#### Data extract
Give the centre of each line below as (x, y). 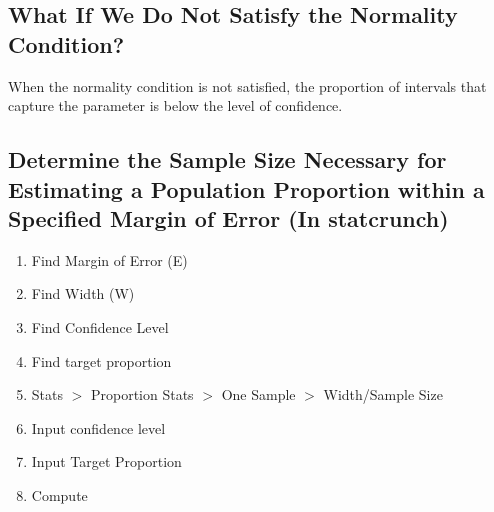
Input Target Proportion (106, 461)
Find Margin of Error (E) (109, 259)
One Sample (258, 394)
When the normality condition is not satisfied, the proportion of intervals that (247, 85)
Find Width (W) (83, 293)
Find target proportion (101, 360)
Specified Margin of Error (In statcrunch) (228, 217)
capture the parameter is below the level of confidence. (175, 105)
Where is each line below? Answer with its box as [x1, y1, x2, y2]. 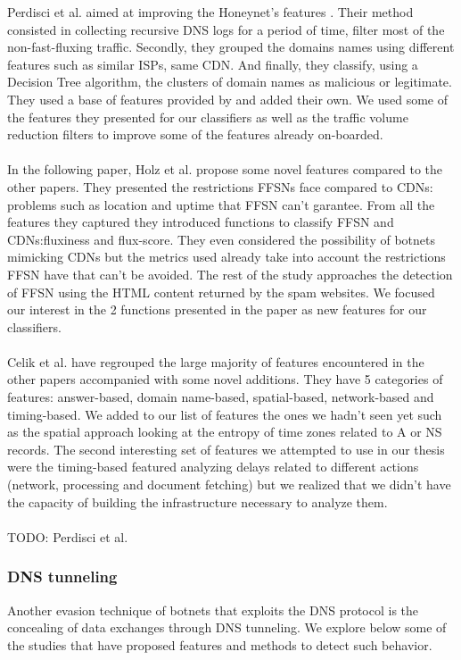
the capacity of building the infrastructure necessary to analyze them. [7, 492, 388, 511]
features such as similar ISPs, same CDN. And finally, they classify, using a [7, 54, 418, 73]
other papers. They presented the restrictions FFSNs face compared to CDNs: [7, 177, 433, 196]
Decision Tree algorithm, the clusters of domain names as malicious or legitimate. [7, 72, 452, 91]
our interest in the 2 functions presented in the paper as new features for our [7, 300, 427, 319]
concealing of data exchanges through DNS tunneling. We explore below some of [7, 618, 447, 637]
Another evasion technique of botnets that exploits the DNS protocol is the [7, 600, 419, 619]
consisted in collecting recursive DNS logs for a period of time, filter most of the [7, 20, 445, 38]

---

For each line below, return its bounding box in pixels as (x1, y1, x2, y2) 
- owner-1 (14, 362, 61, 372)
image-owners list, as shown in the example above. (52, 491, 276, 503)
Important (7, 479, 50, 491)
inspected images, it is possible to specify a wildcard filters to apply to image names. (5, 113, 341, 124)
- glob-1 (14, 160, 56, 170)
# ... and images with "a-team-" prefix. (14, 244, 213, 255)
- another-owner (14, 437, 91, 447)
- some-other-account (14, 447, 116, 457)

* * *

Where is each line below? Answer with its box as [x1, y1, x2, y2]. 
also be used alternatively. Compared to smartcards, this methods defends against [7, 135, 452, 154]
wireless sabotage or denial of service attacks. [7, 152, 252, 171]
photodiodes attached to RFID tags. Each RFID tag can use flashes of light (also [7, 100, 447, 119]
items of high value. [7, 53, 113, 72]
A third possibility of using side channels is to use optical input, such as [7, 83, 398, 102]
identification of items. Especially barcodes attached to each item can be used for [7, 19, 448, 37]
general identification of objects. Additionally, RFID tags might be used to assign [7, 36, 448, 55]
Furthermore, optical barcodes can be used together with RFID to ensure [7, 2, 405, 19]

#### Requirement
Go through the listing above and locate each line that holds the word "such". Copy those lines.

#### Answer box
features such as similar ISPs, same CDN. And finally, they classify, using a [7, 54, 418, 73]
A third possibility of using side channels is to use optical input, such as [7, 83, 398, 102]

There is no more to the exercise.